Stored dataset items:
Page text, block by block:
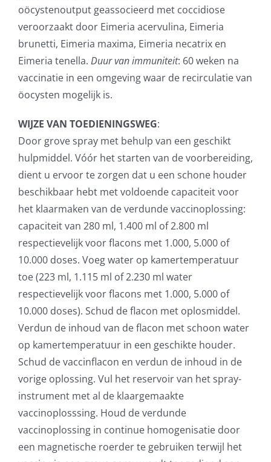
oöcystenoutput geassocieerd met coccidiose
veroorzaakt door Eimeria acervulina, Eimeria
brunetti, Eimeria maxima, Eimeria necatrix en
Eimeria tenella. Duur van immuniteit: 60 weken na
vaccinatie in een omgeving waar de recirculatie van
öocysten mogelijk is.
WIJZE VAN TOEDIENINGSWEG:
Door grove spray met behulp van een geschikt
hulpmiddel. Vóór het starten van de voorbereiding,
dient u ervoor te zorgen dat u een schone houder
beschikbaar hebt met voldoende capaciteit voor
het klaarmaken van de verdunde vaccinoplossing:
capaciteit van 280 ml, 1.400 ml of 2.800 ml
respectievelijk voor flacons met 1.000, 5.000 of
10.000 doses. Voeg water op kamertemperatuur
toe (223 ml, 1.115 ml of 2.230 ml water
respectievelijk voor flacons met 1.000, 5.000 of
10.000 doses). Schud de flacon met oplosmiddel.
Verdun de inhoud van de flacon met schoon water
op kamertemperatuur in een geschikte houder.
Schud de vaccinflacon en verdun de inhoud in de
vorige oplossing. Vul het reservoir van het spray-
instrument met al de klaargemaakte
vaccinoplosssing. Houd de verdunde
vaccinoplossing in continue homogenisatie door
een magnetische roerder te gebruiken terwijl het

TASK INSTRUCTIONS: Filter the lines above so that only those with the string "water" remain, then copy them.

RESULT OF THIS TASK:
10.000 doses. Voeg water op kamertemperatuur
toe (223 ml, 1.115 ml of 2.230 ml water
Verdun de inhoud van de flacon met schoon water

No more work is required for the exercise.